*** DATA FOR THIS TASK ***

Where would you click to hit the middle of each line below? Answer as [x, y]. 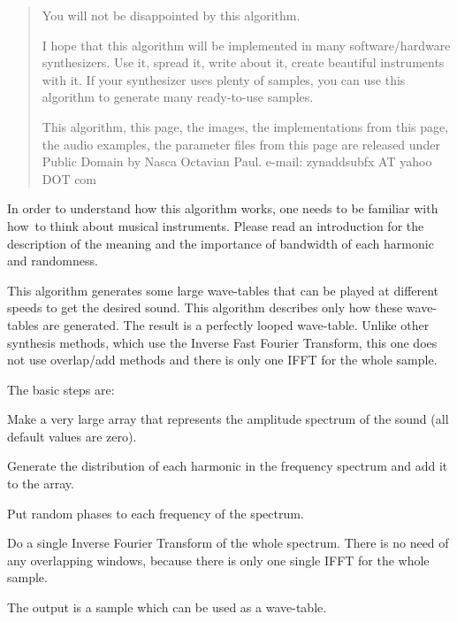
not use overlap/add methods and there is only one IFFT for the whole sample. [222, 360]
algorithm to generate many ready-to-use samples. [178, 97]
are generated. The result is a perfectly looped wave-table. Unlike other [236, 324]
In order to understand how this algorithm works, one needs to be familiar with [223, 208]
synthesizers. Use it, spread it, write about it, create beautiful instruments [243, 62]
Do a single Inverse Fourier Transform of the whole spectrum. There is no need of [228, 543]
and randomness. [53, 261]
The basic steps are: [61, 389]
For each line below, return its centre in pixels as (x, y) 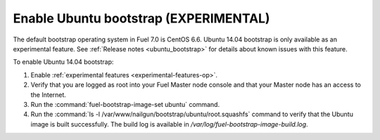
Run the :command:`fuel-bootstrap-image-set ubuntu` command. (125, 104)
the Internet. (49, 94)
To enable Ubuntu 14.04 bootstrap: (63, 62)
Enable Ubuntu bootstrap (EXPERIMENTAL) (141, 18)
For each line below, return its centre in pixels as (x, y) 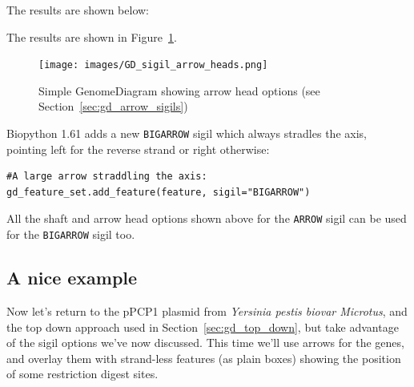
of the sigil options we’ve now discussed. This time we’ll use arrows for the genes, (205, 343)
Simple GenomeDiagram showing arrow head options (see (179, 90)
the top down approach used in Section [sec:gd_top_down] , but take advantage (203, 327)
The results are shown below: (78, 10)
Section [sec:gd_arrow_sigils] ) (113, 106)
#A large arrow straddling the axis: (107, 177)
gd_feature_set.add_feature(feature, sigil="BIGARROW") (159, 192)
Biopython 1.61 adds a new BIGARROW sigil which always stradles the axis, (187, 133)

*** End of DATA FOR THIS TASK ***

### PROBLEM DESCRIPTION
Return exactly the line containing "and randomness. [53, 261]" and every line after it, up to and including the final line of the entries above. Pictures stay out.

### SOLVED PROBLEM
and randomness. [53, 261]
The basic steps are: [61, 389]
For each line below, return its centre in pixels as (x, y) 
Run the :command:`fuel-bootstrap-image-set ubuntu` command. (125, 104)
the Internet. (49, 94)
To enable Ubuntu 14.04 bootstrap: (63, 62)
Enable Ubuntu bootstrap (EXPERIMENTAL) (141, 18)
For each line below, return its centre in pixels as (x, y) 
of the sigil options we’ve now discussed. This time we’ll use arrows for the genes, (205, 343)
Simple GenomeDiagram showing arrow head options (see (179, 90)
the top down approach used in Section [sec:gd_top_down] , but take advantage (203, 327)
The results are shown below: (78, 10)
Section [sec:gd_arrow_sigils] ) (113, 106)
#A large arrow straddling the axis: (107, 177)
gd_feature_set.add_feature(feature, sigil="BIGARROW") (159, 192)
Biopython 1.61 adds a new BIGARROW sigil which always stradles the axis, (187, 133)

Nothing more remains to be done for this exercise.